Y es que el hombre no puede recuperar al amor para
presidir su sabiduría si antes no recupera el sentido analógico del ser. A
través de éste la razón humana recupera su eje y rectifica su exceso de
autonomía. No puede haber connaturalidad con las cosas divinas sin caridad y no
puede haber caridad sin amor a Dios. Justamente su extinción es lo que promueve
la falta de solidaridad con el prójimo y la realización de los actos más
bárbaros en contra de la humanidad.
La ética de la virtud es un buen ejemplo de la
insuficiencia y limitación de la iluminación racional sin la ayuda de la
revelación sobrenatural. El don de la sabiduría es importante pero insuficiente
si no va presidida por la caridad. Y esta sea quizá la principal lección de las
órdenes mendicantes del siglo XIII. Así, santo Tomás de Aquino subrayó que
aunque la cotemplación es superior a la acción lo mejor es su combinación para
la salvación del prójimo. San Buenaventura enfatizaba que es la gracia y no la
razón la que explica la deificación. Raimundo Lulio concede gran importancia a
la razón en la vida mística pero coloca al amor como el lazo supremo que une al
hombre con Dios. Y Angela de Foligno pone a la experiencia mística como el
ápice del crecimiento en virtud.
En los tiempos modernos de gran apostasía existen
formidables fuerzas que impiden la práctica de la caridad, obstaculizan las
vocaciones místicas y sobredimensionan la soberbia del saber. Con ello la búsqueda
de Dios queda soterrada pero no eliminada. El deseo humano de unirse con Dios
es ineliminable, puede ser obscurecida, pero en la voz interior resuena el
llamado de lo divino.
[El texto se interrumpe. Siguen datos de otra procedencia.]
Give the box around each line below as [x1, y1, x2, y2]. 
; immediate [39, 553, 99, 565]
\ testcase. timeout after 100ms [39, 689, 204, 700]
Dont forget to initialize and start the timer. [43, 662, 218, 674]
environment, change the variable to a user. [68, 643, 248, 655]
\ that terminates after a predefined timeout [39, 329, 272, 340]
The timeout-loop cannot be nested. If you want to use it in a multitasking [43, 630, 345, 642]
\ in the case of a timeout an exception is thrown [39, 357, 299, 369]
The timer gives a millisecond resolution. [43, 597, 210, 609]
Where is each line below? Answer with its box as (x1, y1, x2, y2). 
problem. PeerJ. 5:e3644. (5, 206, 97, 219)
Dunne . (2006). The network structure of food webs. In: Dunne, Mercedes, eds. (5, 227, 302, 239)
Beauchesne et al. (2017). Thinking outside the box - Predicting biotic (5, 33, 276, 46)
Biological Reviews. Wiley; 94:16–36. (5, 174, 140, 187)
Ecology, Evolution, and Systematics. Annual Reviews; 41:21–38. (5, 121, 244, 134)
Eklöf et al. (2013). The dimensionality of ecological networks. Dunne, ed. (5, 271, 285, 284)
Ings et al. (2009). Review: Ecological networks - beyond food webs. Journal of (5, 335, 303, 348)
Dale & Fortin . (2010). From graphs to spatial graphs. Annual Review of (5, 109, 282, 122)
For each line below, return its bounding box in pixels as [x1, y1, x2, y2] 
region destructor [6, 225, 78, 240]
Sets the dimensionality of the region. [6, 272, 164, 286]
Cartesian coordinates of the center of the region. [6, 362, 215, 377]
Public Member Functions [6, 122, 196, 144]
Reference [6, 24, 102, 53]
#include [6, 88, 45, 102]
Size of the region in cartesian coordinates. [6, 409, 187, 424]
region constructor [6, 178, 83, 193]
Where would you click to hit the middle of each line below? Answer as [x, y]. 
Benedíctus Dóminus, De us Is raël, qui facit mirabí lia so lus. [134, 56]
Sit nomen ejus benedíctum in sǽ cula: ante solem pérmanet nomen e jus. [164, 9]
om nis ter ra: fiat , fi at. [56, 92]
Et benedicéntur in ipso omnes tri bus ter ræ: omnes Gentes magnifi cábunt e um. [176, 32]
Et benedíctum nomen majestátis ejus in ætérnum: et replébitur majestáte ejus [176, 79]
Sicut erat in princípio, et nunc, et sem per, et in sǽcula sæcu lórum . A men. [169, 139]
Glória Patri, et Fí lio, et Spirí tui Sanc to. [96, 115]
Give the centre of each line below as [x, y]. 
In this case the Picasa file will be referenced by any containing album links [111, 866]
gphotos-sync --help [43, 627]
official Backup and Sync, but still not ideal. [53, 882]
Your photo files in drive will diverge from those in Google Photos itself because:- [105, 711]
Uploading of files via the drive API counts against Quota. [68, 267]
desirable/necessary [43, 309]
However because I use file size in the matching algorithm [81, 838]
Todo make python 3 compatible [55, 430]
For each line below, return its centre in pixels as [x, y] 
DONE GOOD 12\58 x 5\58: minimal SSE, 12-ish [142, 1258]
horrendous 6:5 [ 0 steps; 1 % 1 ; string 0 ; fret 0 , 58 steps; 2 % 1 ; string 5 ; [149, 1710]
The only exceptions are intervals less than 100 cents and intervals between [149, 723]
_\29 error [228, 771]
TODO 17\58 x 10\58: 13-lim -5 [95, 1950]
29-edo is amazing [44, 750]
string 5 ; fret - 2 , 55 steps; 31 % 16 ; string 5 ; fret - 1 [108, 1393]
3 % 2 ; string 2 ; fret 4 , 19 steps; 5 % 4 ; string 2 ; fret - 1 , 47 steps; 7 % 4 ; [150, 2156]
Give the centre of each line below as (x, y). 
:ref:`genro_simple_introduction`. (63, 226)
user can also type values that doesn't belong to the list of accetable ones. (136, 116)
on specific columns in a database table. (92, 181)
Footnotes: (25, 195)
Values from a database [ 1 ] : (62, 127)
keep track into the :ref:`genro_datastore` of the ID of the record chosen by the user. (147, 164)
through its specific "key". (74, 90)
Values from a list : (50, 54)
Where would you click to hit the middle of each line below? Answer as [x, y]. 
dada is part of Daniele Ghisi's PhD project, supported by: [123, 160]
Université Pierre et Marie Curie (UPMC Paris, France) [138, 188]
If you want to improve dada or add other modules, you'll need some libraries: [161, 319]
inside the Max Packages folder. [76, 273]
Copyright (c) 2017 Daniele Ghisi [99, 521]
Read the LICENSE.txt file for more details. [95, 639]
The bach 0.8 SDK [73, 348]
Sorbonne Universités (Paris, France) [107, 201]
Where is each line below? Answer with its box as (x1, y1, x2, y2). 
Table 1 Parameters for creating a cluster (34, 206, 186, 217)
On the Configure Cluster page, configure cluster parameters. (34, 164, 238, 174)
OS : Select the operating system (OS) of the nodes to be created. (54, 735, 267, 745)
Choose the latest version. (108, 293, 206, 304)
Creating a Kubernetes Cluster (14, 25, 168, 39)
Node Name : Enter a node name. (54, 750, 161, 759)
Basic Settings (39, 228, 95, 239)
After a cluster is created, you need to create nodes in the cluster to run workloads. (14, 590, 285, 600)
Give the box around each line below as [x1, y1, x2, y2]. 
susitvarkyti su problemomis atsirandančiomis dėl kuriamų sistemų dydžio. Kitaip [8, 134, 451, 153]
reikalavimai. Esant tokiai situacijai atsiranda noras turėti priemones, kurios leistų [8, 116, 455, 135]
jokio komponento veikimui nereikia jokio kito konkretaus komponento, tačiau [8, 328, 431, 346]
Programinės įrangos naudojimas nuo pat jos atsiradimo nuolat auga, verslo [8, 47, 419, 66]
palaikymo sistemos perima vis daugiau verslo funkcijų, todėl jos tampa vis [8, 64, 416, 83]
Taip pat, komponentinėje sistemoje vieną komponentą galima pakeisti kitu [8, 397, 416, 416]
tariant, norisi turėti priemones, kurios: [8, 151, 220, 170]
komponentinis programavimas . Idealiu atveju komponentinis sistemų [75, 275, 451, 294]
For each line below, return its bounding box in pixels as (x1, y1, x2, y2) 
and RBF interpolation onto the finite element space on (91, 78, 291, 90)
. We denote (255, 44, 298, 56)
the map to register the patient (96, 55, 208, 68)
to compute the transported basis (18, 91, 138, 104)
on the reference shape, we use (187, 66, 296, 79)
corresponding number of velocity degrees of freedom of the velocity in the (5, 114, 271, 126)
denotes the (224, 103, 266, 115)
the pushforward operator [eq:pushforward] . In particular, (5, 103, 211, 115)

De poco sirve la autognosis prescindiendo de la
revelación. Ella es un hecho histórico salvífico que hay que asumir para
dirimir nuestro destino.
Es tarea del saber –mediante la recuperación del
sentido analógico del ser- y del amor –mediante la salvación del prójimo-
romper el sortilegio de la secularización, tanto en la teoría como en la
práctica, yendo a la raíz metafísica de la modernidad como lugar donde radica
la deformación egolátrica imperante.